CLS + input_1 + SEP + input_2 + SEP + ... + 0's

  • length: The maximum length of the token sequence
  • input_N: Where to retrieve input from. At least one is required.

The inputs are typically retrieved from the query, document attributes or constants. For instance, tokenInputIds(128, query(my_input), attribute(my_field)) where input types are:

  • query(my_input): tensor(d0[32])
  • attribute(my_field): tensor(d0[128])

will create a tensor of type d0[1],d1[128] consisting of the CLS token 101, the tokens from the query, the SEP token 102, the tokens from the document field, the SEP token 102, and 0's for the rest of the tensor.

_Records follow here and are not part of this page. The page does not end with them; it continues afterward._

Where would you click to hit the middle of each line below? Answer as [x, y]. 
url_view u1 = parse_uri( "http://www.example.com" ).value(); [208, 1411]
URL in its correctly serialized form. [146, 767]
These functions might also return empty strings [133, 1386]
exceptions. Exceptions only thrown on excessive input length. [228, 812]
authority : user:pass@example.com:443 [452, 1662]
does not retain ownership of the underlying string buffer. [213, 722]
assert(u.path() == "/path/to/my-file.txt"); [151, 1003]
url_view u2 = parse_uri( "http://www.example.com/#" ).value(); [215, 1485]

customTokenInputIds(start_sequence_id, sep_sequence_idlength, input_1, input_2, ...) n/a

Convenience function for generating token sequence input to Transformer models. Creates a tensor with dimensions d0[1], d1[length], where d0 is the batch dimension and d1 is the maximum length of the token sequence. Assumes the inputs are zero-padded tensors representing token sequences. The result is the token sequence:

start_sequence_id + input_1 + sep_sequence_id + input_2 + sep_sequence_id + ... + 0's

  • start_sequence_idThe start sequence id, typically 1
  • sep_sequence_idThe separator sequence id, typically 2
  • length: The maximum length of the token sequence
  • input_N: Where to retrieve input from. At least one is required.

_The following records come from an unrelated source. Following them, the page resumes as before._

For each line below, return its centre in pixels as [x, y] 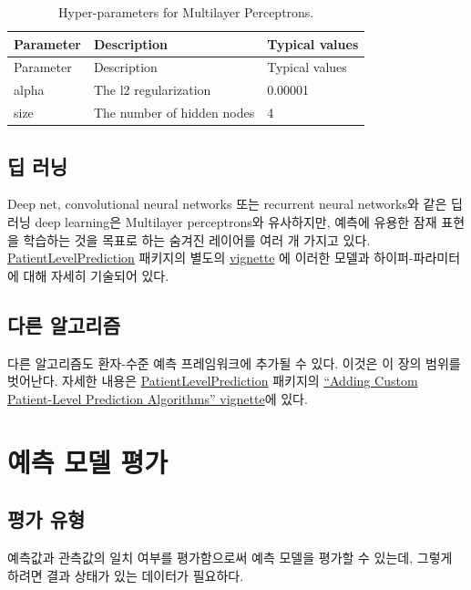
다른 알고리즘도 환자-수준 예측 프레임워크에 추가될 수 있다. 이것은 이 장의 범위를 [234, 362]
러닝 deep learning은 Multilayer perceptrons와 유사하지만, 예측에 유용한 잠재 [222, 222]
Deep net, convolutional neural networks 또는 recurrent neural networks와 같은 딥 [235, 204]
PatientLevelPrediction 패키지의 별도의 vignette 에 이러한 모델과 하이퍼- [210, 258]
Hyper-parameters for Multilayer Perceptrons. [186, 12]
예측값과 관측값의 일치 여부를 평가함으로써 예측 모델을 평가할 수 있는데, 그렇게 [230, 557]
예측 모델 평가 [88, 461]
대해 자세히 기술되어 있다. [96, 275]

The inputs are typically retrieved from the query, document attributes or constants. For instance, customTokenInputIds(1,2,128, query(my_input), attribute(my_field)) where input types are:

  • query(my_input): tensor(d0[32])
  • attribute(my_field): tensor(d0[128])
tokenTypeIds(length, input_1, input_2, ...) n/a

Convenience function for generating token sequence input to Transformer models. Similar to the tokenInputIds, creates a tensor of type d0[1],d1[length] which represents a mask with zeros for the first input including CLS and SEP token, ones for the rest of the inputs (up to and including the final SEP token), and 0's for the rest of the tensor.

tokenAttentionMask(length, input_1, input_2, ...) n/a

Convenience function for generating token sequence input to Transformer models. Similar to the tokenInputIds, creates a tensor of type d0[1],d1[length] which represents a mask with ones for all tokens that are set (CLS and SEP and all inputs), and zeros for the rest.

Graphs for selected ranking functions

closeness

Closeness logscale plot

The plot above shows the possible outputs from the closeness distance rank feature using the default maxDistance of 1000 km. The linear(x) graph shows the default closeness output while the other graphs are logscale output for various values of the scaleDistance parameter: 9013.305 (1 km), 45066.525 (5 km - the default value), and 901330.5 (100 km). These values correspond to the following values of the halfResponse parameter: 276154.903 (30.64 km), 593861.739 (65.89 km), and 2088044.581 (231.66 km).

freshness

Freshness logscale plot

The plot above shows the possible outputs from the freshness rank feature using the default maxAge of 7776000s (90 days). The linear(x) graph shows the default freshness output while the other graphs are logscale output for various values of the halfResponse parameter: 172800s (2 days), 604800s (7 days - the default value), 1209600s (14 days).